# WHAT THE EXERCISE ASKS
Exactly the lines below from the line with "and leaves of" through the line with "For each line below, return its bounding" must make up the answer, both ends included and pictures left out.

(Stored dataset items)

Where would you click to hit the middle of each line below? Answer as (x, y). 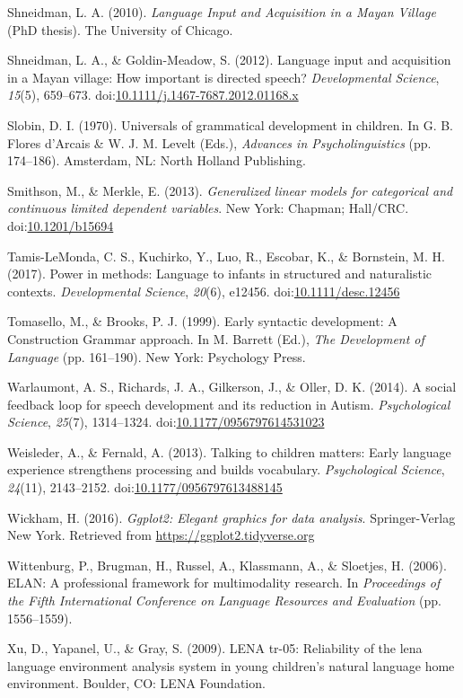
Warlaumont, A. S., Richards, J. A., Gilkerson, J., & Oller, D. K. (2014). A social (232, 387)
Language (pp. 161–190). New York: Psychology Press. (157, 356)
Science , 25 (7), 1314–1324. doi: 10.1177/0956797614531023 (166, 422)
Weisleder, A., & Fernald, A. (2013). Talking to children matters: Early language (229, 451)
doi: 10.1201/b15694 (61, 225)
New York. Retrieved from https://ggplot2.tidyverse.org (161, 535)
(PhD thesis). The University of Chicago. (120, 29)
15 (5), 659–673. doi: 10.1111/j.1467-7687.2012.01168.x (153, 95)
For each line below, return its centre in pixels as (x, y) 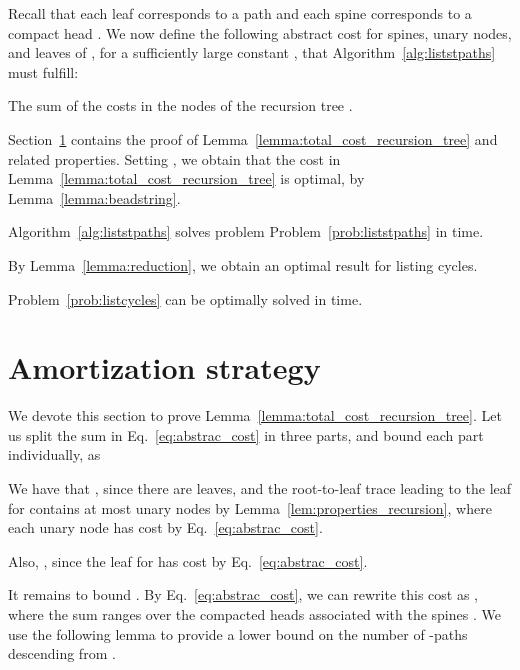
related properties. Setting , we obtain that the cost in (174, 158)
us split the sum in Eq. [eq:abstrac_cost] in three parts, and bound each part (246, 434)
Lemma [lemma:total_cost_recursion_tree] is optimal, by (186, 178)
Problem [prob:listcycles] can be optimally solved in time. (185, 298)
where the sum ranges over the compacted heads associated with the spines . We (254, 614)
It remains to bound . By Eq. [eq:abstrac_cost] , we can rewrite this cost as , (243, 594)
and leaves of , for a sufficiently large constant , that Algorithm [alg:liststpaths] (252, 52)
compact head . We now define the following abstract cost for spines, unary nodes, (260, 32)
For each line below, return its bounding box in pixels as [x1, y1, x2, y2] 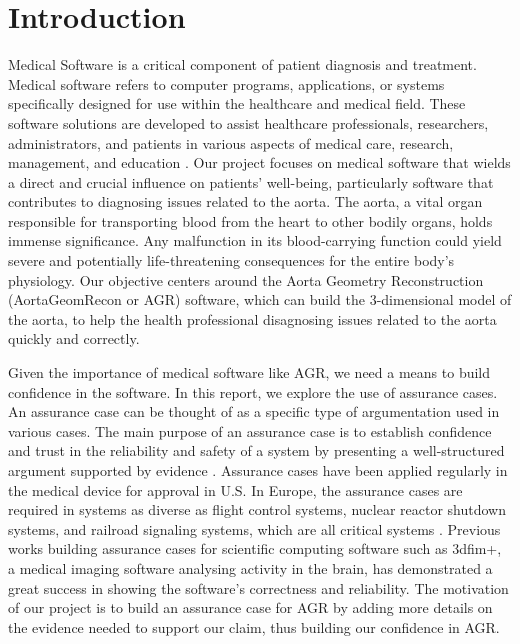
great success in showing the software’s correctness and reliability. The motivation [8, 577, 509, 598]
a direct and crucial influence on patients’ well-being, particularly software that [8, 171, 494, 192]
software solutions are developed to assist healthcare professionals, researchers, [8, 112, 489, 133]
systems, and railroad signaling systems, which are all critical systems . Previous [8, 518, 501, 539]
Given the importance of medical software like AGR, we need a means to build [8, 362, 491, 383]
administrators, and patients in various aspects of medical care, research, [8, 132, 454, 153]
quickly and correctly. [8, 328, 140, 349]
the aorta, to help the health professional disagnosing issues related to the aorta [8, 308, 497, 329]
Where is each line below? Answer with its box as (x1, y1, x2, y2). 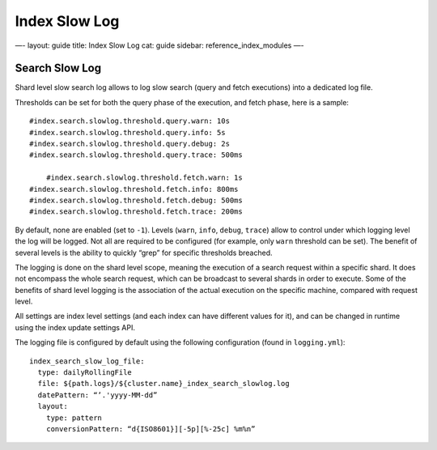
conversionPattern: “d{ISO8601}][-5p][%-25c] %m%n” (45, 425, 256, 433)
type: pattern (45, 413, 103, 422)
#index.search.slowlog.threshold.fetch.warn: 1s (45, 173, 243, 182)
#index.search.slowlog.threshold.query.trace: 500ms (29, 151, 243, 159)
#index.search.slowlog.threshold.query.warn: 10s (29, 117, 231, 125)
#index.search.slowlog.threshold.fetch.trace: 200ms (29, 207, 243, 216)
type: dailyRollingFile (37, 368, 133, 377)
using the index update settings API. (15, 322, 135, 332)
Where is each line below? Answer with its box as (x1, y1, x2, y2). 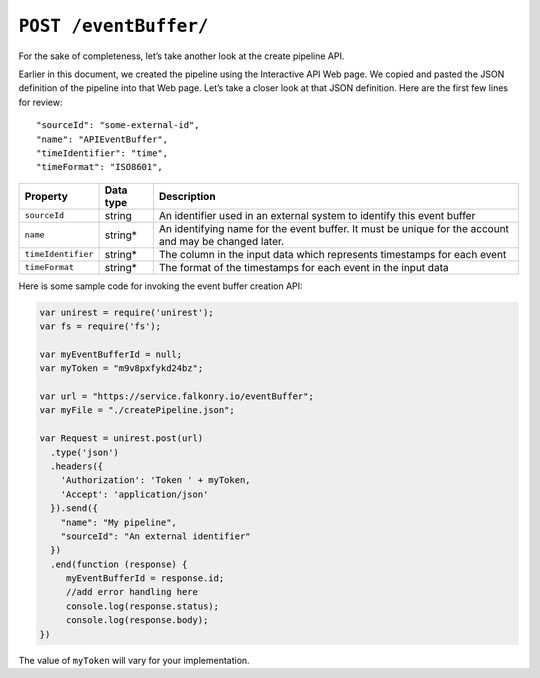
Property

# RESULT BELOW
and leaves of , for a sufficiently large constant , that Algorithm [alg:liststpaths] (252, 52)
compact head . We now define the following abstract cost for spines, unary nodes, (260, 32)
For each line below, return its bounding box in pixels as [x1, y1, x2, y2] 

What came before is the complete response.